When the Old Lady talks to Desmond about course-correcting, she says that some "paths" must be taken instead of another, and that one is just a few part of the infinite possibilities of Time, at the same ratio of the books that are just an aleatory spit of characters and the books that "mean" something, by example.
TheLostMember 02-27-2008, 12:41 AM I'll put that on the to do list for spring break. I would read them now but i got to worry about mid-terms :eek2:
lr88d 02-27-2008, 09:07 AM I bet they will put some reference to Borges in next episodes.
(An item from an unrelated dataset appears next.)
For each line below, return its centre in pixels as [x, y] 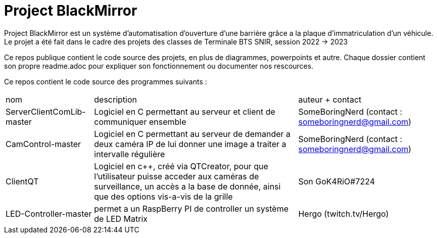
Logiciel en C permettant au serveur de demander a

It's impossible not to know him if you read Bioy-Casares.
-calypso- 02-27-2008, 11:52 AM I'm gonna read this book i love the story!
But i couldn't buy it last time, it wasn't available so i bought VALIS instead who also appears in this episode....i read 1/3 of the book and it's really good too...and very lost-type! lol
To come back to this book..i think the machine who reproduce reality could fit with what happened in lost... and there's also the same idea in VALIS at one point so it must be an idea that the scenarists wants us to take in account!
(sorry for my english...i would have writen an extract of the book to show you but i'm french and i wrote the book in french so... lol )
Jorge Luis Borges, the closiest friend of Bioy-Casares, published an antology of his own short stories called "Ficciones". And the appearance of "...Morel" in LOST made me think of and strange semantic-crossover envolving 3 of the stories -
"The Library of Babel"
"The Circular Ruins"
"The Garden of Forking Paths"
Not sure how this might relate, but the mention of these stories reminded me of Danilo Kis' Encyclopedia of the Dead. Worth a read. Kis, from what I understand was also a friend to Borges.
Liplocked 02-27-2008, 04:51 PM I recognised Louise Brooks instantly too - and we're back to Pandora's Box again (the name of a film in which she starred) John spoke to Hurley about it during the trip back from the Black Rock.
Just another chocolate egg - or an I missing something?